Directions for this task: Repeat all the records exactly, omitting pictures.

Records from a dataset:
━━━━━━━━

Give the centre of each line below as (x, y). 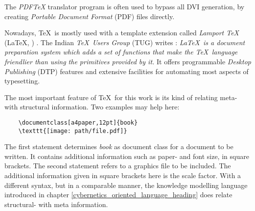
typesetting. (22, 81)
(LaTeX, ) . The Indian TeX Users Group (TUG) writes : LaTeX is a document (125, 42)
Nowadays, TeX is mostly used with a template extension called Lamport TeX (122, 33)
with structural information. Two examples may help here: (92, 107)
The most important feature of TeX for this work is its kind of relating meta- (121, 97)
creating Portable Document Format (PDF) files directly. (90, 16)
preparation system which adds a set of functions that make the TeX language (121, 52)
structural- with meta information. (56, 204)
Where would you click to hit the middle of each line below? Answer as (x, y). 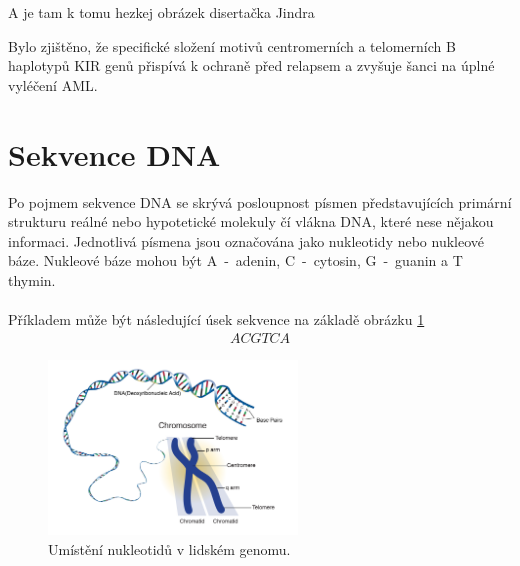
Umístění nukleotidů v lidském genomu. (169, 548)
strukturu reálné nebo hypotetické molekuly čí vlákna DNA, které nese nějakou (251, 221)
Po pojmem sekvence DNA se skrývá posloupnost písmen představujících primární (260, 201)
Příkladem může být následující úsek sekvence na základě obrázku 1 (216, 319)
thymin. (32, 279)
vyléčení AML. (53, 84)
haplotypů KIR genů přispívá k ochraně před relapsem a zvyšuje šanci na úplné (251, 65)
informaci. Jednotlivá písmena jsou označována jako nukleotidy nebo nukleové (246, 240)
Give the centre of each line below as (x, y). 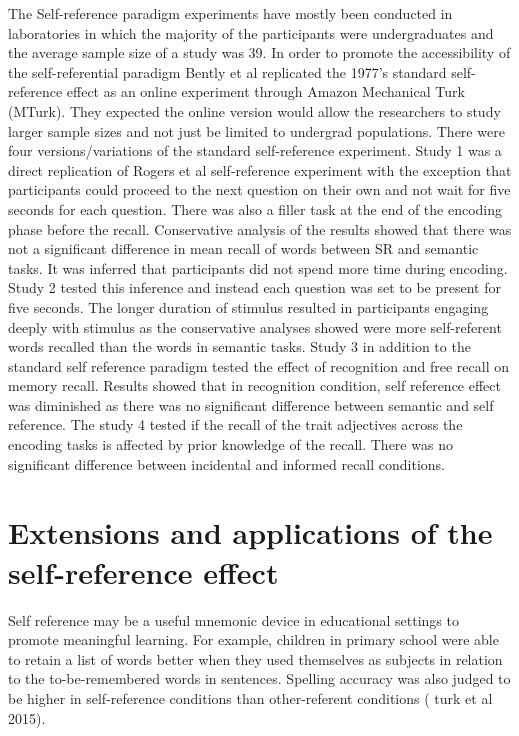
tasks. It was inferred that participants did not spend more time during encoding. (258, 267)
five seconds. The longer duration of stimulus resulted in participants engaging (248, 306)
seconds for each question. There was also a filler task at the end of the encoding (255, 208)
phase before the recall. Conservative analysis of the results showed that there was (260, 228)
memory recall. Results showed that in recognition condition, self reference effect (254, 385)
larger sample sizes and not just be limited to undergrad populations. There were (256, 130)
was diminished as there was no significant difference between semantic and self (251, 404)
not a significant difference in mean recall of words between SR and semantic (243, 248)
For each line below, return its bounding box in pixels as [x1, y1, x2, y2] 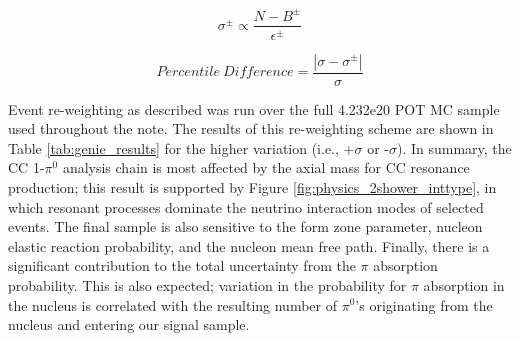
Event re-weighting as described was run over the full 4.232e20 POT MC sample [8, 98, 500, 119]
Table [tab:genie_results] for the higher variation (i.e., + [8, 137, 355, 158]
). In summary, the [396, 137, 512, 158]
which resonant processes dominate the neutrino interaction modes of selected [8, 196, 484, 217]
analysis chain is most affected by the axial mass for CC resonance [62, 157, 470, 178]
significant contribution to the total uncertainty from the [8, 255, 356, 276]
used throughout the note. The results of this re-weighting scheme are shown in [8, 118, 494, 139]
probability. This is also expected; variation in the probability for [8, 274, 407, 295]
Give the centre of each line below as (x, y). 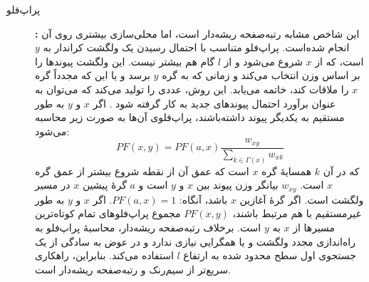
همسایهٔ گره (287, 171)
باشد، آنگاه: (203, 199)
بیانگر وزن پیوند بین (237, 185)
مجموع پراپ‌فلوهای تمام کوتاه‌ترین (108, 213)
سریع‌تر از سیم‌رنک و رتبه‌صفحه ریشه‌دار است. (133, 269)
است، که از (339, 61)
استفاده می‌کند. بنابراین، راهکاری (104, 255)
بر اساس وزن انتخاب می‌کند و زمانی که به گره (261, 75)
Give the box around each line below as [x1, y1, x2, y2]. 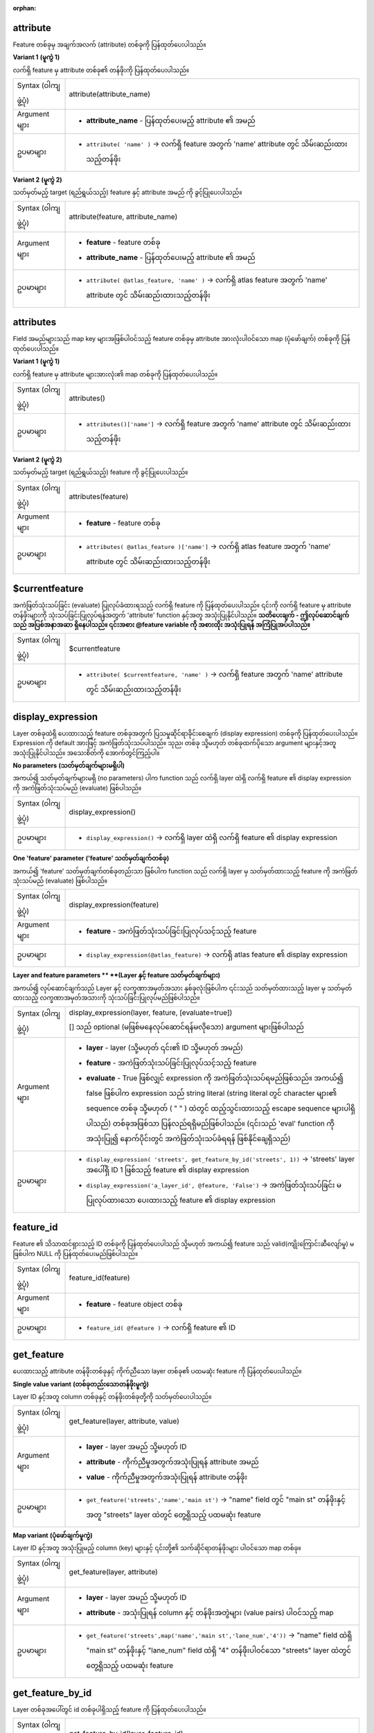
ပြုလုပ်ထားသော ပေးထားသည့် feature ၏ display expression [86, 1195, 276, 1205]
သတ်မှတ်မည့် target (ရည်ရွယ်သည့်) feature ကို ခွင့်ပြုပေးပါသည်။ [12, 468, 188, 476]
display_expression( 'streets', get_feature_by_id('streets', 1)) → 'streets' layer [86, 1154, 355, 1164]
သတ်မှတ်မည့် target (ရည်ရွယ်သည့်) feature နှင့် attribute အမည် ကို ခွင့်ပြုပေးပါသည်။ [12, 188, 242, 197]
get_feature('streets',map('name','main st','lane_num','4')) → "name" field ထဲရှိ [86, 1630, 353, 1640]
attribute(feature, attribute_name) [69, 211, 178, 221]
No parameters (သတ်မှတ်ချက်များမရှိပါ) [12, 761, 125, 769]
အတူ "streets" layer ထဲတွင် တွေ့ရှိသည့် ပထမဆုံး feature [86, 1510, 261, 1519]

━━━━━━━━

Answer for this exercise:
Give the centre of each line below as (x, y). 
typesetting. (22, 81)
(LaTeX, ) . The Indian TeX Users Group (TUG) writes : LaTeX is a document (125, 42)
Nowadays, TeX is mostly used with a template extension called Lamport TeX (122, 33)
with structural information. Two examples may help here: (92, 107)
The most important feature of TeX for this work is its kind of relating meta- (121, 97)
creating Portable Document Format (PDF) files directly. (90, 16)
preparation system which adds a set of functions that make the TeX language (121, 52)
structural- with meta information. (56, 204)
Where would you click to hit the middle of each line below? Answer as (x, y). 
Umístění nukleotidů v lidském genomu. (169, 548)
strukturu reálné nebo hypotetické molekuly čí vlákna DNA, které nese nějakou (251, 221)
Po pojmem sekvence DNA se skrývá posloupnost písmen představujících primární (260, 201)
Příkladem může být následující úsek sekvence na základě obrázku 1 (216, 319)
thymin. (32, 279)
vyléčení AML. (53, 84)
haplotypů KIR genů přispívá k ochraně před relapsem a zvyšuje šanci na úplné (251, 65)
informaci. Jednotlivá písmena jsou označována jako nukleotidy nebo nukleové (246, 240)
Give the centre of each line below as (x, y). 
tasks. It was inferred that participants did not spend more time during encoding. (258, 267)
five seconds. The longer duration of stimulus resulted in participants engaging (248, 306)
seconds for each question. There was also a filler task at the end of the encoding (255, 208)
phase before the recall. Conservative analysis of the results showed that there was (260, 228)
memory recall. Results showed that in recognition condition, self reference effect (254, 385)
larger sample sizes and not just be limited to undergrad populations. There were (256, 130)
was diminished as there was no significant difference between semantic and self (251, 404)
not a significant difference in mean recall of words between SR and semantic (243, 248)
For each line below, return its bounding box in pixels as [x1, y1, x2, y2] 
Event re-weighting as described was run over the full 4.232e20 POT MC sample [8, 98, 500, 119]
Table [tab:genie_results] for the higher variation (i.e., + [8, 137, 355, 158]
). In summary, the [396, 137, 512, 158]
which resonant processes dominate the neutrino interaction modes of selected [8, 196, 484, 217]
analysis chain is most affected by the axial mass for CC resonance [62, 157, 470, 178]
significant contribution to the total uncertainty from the [8, 255, 356, 276]
used throughout the note. The results of this re-weighting scheme are shown in [8, 118, 494, 139]
probability. This is also expected; variation in the probability for [8, 274, 407, 295]
Give the centre of each line below as (x, y). 
همسایهٔ گره (287, 171)
باشد، آنگاه: (203, 199)
بیانگر وزن پیوند بین (237, 185)
مجموع پراپ‌فلوهای تمام کوتاه‌ترین (108, 213)
سریع‌تر از سیم‌رنک و رتبه‌صفحه ریشه‌دار است. (133, 269)
است، که از (339, 61)
استفاده می‌کند. بنابراین، راهکاری (104, 255)
بر اساس وزن انتخاب می‌کند و زمانی که به گره (261, 75)
Give the box around each line below as [x1, y1, x2, y2]. 
ပြုလုပ်ထားသော ပေးထားသည့် feature ၏ display expression [86, 1195, 276, 1205]
သတ်မှတ်မည့် target (ရည်ရွယ်သည့်) feature ကို ခွင့်ပြုပေးပါသည်။ [12, 468, 188, 476]
display_expression( 'streets', get_feature_by_id('streets', 1)) → 'streets' layer [86, 1154, 355, 1164]
သတ်မှတ်မည့် target (ရည်ရွယ်သည့်) feature နှင့် attribute အမည် ကို ခွင့်ပြုပေးပါသည်။ [12, 188, 242, 197]
get_feature('streets',map('name','main st','lane_num','4')) → "name" field ထဲရှိ [86, 1630, 353, 1640]
attribute(feature, attribute_name) [69, 211, 178, 221]
No parameters (သတ်မှတ်ချက်များမရှိပါ) [12, 761, 125, 769]
အတူ "streets" layer ထဲတွင် တွေ့ရှိသည့် ပထမဆုံး feature [86, 1510, 261, 1519]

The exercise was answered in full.